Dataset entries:
__________
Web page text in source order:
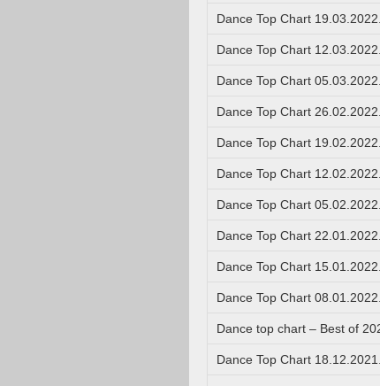
Dance Top Chart 19.03.2022.
Dance Top Chart 12.03.2022.
Dance Top Chart 05.03.2022.
Dance Top Chart 26.02.2022.
Dance Top Chart 19.02.2022.
Dance Top Chart 12.02.2022.
Dance Top Chart 05.02.2022.
Dance Top Chart 22.01.2022.
Dance Top Chart 15.01.2022.
Dance Top Chart 08.01.2022.
Dance top chart – Best of
Dance Top Chart 18.12.2021.
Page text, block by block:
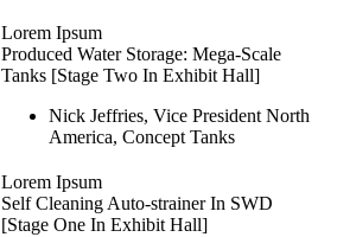
Lorem Ipsum
Produced Water Storage: Mega-Scale
Tanks [Stage Two In Exhibit Hall]
Nick Jeffries, Vice President North
America, Concept Tanks
Lorem Ipsum
Self Cleaning Auto-strainer In SWD
[Stage One In Exhibit Hall]
__________
Leave the pictures aside and output each entry exactly as it stands.

Response to this task:
Web page text in source order:
Dance Top Chart 19.03.2022.
Dance Top Chart 12.03.2022.
Dance Top Chart 05.03.2022.
Dance Top Chart 26.02.2022.
Dance Top Chart 19.02.2022.
Dance Top Chart 12.02.2022.
Dance Top Chart 05.02.2022.
Dance Top Chart 22.01.2022.
Dance Top Chart 15.01.2022.
Dance Top Chart 08.01.2022.
Dance top chart – Best of
Dance Top Chart 18.12.2021.
Page text, block by block:
Lorem Ipsum
Produced Water Storage: Mega-Scale
Tanks [Stage Two In Exhibit Hall]
Nick Jeffries, Vice President North
America, Concept Tanks
Lorem Ipsum
Self Cleaning Auto-strainer In SWD
[Stage One In Exhibit Hall]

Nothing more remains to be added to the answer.